Quale ulteriore immediata conseguenza, i costi sostenuti in relazione ai contratti  di appalto o subappalto non genuini devono quindi esser ricondotti, per  l’effettivo datore di lavoro, tra quelli di cui all’art. 95 del D.P.R. nr. 917/1986 -  alla voce “Per il personale - salari e stipendi” dei bilanci d’esercizio e non tra quelli di cui alla voce “B7) Costi della produzione - Per servizi”.
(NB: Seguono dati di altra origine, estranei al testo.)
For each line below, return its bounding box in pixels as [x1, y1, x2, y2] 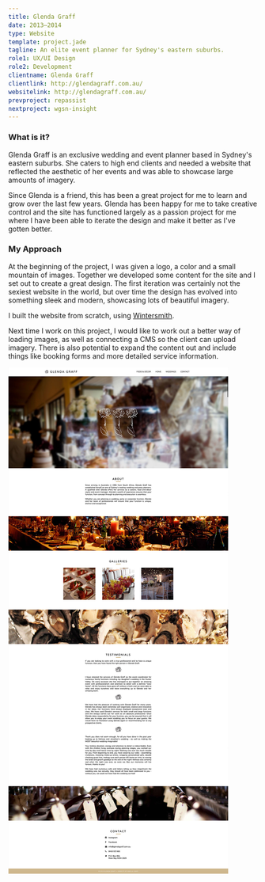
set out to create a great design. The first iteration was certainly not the [8, 278, 241, 288]
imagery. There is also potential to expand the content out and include [8, 343, 237, 352]
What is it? [8, 131, 50, 143]
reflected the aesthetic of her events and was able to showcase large [8, 166, 233, 176]
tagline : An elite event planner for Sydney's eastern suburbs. [8, 46, 225, 55]
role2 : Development [8, 63, 73, 71]
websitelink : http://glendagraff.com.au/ [8, 88, 147, 96]
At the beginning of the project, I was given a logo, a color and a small [8, 261, 236, 271]
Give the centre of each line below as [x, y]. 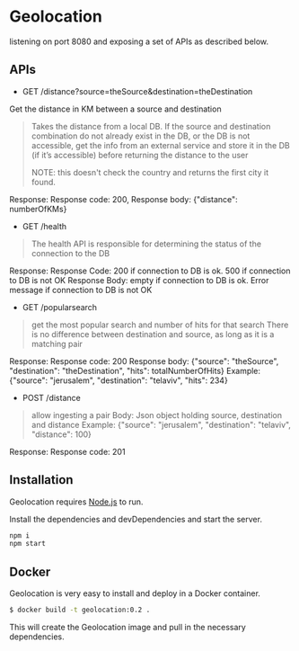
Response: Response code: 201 [67, 451]
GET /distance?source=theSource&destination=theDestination [137, 91]
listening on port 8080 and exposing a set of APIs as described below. [139, 41]
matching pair [57, 343]
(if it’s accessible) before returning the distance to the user [140, 155]
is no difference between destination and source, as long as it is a [153, 334]
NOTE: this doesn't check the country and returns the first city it [150, 172]
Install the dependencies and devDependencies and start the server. [136, 519]
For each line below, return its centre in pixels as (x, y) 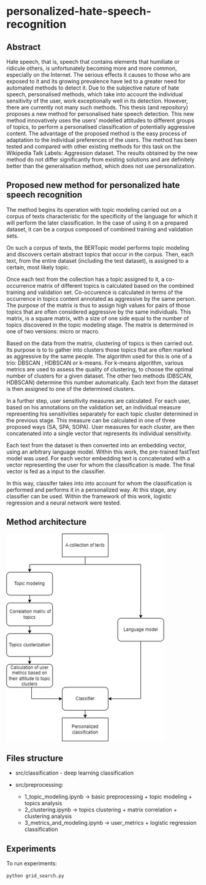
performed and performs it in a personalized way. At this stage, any (91, 490)
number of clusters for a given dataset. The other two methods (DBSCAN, (100, 376)
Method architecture (47, 522)
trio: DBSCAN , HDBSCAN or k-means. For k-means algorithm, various (95, 363)
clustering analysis (48, 816)
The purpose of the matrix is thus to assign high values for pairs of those (98, 305)
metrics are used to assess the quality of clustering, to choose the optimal (100, 369)
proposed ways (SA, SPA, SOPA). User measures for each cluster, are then (101, 427)
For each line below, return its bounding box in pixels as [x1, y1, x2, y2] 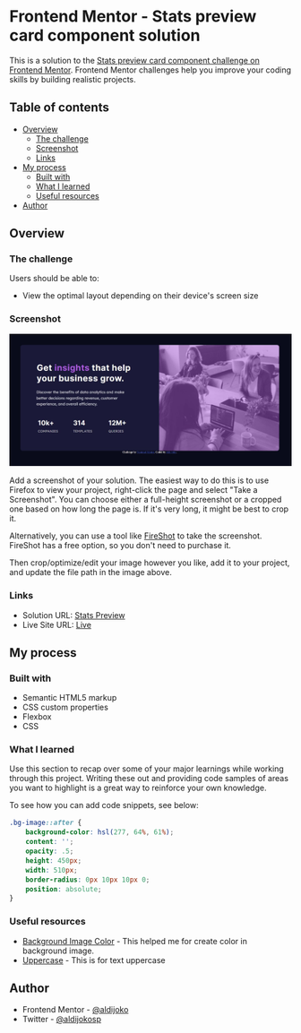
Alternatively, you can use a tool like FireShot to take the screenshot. [9, 530, 262, 541]
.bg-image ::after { [9, 818, 82, 828]
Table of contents [9, 100, 109, 116]
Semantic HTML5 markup [21, 693, 117, 703]
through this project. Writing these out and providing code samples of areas [9, 773, 289, 784]
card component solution [9, 25, 201, 46]
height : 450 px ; [25, 856, 82, 865]
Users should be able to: [9, 273, 100, 284]
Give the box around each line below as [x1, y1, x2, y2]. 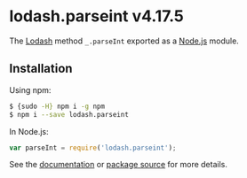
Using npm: [9, 84, 52, 95]
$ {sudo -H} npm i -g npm [9, 102, 105, 111]
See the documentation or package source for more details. [9, 159, 228, 170]
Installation [9, 61, 73, 76]
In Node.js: [9, 126, 49, 136]
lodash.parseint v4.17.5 [9, 6, 185, 27]
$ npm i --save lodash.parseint [9, 110, 129, 119]
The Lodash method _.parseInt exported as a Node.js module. [9, 35, 240, 46]
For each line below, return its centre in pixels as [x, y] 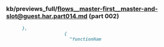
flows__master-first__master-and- [107, 9]
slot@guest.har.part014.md [47, 16]
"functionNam [85, 39]
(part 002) [104, 16]
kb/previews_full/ [32, 9]
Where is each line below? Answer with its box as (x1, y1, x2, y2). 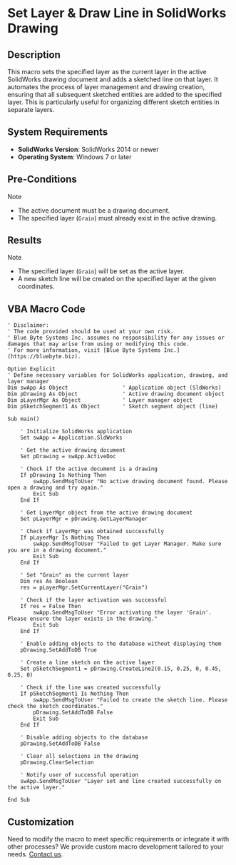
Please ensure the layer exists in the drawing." (7, 615, 158, 622)
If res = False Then (20, 603, 81, 610)
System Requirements (7, 126, 108, 138)
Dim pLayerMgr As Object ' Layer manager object (7, 397, 193, 404)
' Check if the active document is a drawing (20, 465, 158, 472)
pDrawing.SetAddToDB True (20, 647, 98, 654)
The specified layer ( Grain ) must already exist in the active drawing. (17, 213, 217, 222)
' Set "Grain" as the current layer (20, 572, 130, 579)
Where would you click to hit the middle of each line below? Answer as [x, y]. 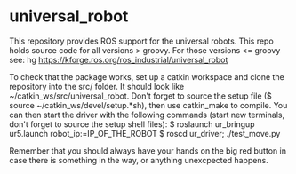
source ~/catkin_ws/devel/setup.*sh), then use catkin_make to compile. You [148, 105]
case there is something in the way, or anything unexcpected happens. [139, 160]
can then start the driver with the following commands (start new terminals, [147, 115]
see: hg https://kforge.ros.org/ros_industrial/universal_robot [119, 59]
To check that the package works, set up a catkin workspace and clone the [147, 76]
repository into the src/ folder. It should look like [97, 86]
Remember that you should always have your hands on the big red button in [148, 150]
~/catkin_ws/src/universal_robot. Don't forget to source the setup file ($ [141, 96]
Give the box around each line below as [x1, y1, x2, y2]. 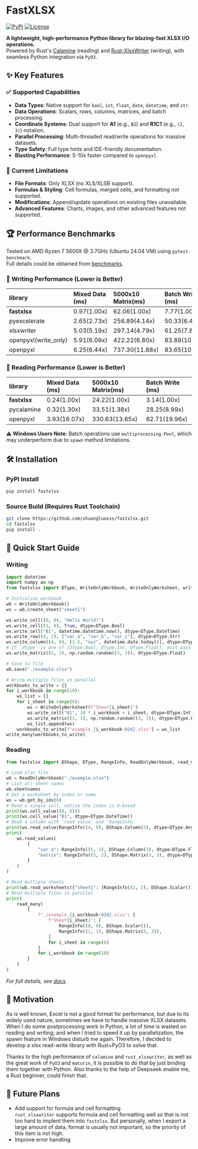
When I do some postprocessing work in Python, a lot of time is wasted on [6, 1023, 187, 1030]
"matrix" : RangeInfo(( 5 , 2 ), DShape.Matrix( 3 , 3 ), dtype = [37, 852, 183, 858]
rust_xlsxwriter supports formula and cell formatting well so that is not [14, 1111, 189, 1118]
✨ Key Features [6, 70, 64, 80]
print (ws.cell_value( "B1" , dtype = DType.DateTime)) [6, 813, 133, 820]
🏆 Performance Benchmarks [6, 229, 115, 239]
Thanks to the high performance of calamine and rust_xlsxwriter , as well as [6, 1053, 192, 1060]
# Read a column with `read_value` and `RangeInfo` [6, 819, 136, 825]
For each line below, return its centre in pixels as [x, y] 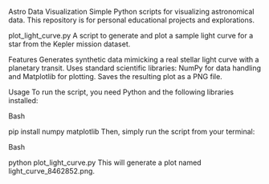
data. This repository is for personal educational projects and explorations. [132, 20]
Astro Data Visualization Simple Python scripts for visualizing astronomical [131, 12]
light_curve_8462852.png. [51, 171]
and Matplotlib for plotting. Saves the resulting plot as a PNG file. [115, 76]
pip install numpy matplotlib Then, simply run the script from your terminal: [132, 132]
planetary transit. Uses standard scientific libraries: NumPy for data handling [135, 68]
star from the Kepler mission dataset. [69, 44]
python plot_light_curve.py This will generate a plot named [105, 162]
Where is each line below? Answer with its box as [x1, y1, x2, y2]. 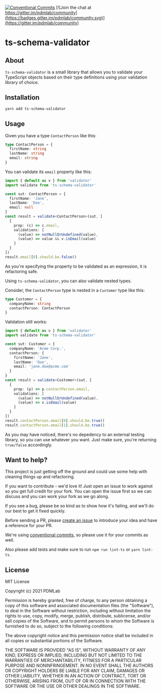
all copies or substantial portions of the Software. [5, 638, 103, 644]
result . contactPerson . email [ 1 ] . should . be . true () [5, 422, 105, 428]
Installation [5, 94, 40, 102]
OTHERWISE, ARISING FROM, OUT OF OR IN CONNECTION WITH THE [5, 678, 146, 684]
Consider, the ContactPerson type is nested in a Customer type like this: [5, 287, 145, 293]
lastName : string [9, 151, 44, 156]
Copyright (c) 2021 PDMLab [5, 588, 60, 594]
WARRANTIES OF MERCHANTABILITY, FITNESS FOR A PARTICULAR [5, 658, 142, 663]

 Pertanto, in base alla normativa vigente ed in particolare agli articoli 5 ed 11 del D.Lgs. nr. 446/1997, detti costi non concorrono alla determinazione della base imponibile  I.R.A.P..
 
(4)     In materia di I.V.A.
 
Per l’indebita detrazione da parte delle imprese beneficiarie della manodopera dell’I.V.A. esposta nelle fatture emesse dalle imprese “appaltatrici” (in quanto le operazioni in parola sono fuori dal campo di applicazione dell’IVA, poiché riconducibili ad attività di lavoro dipendente).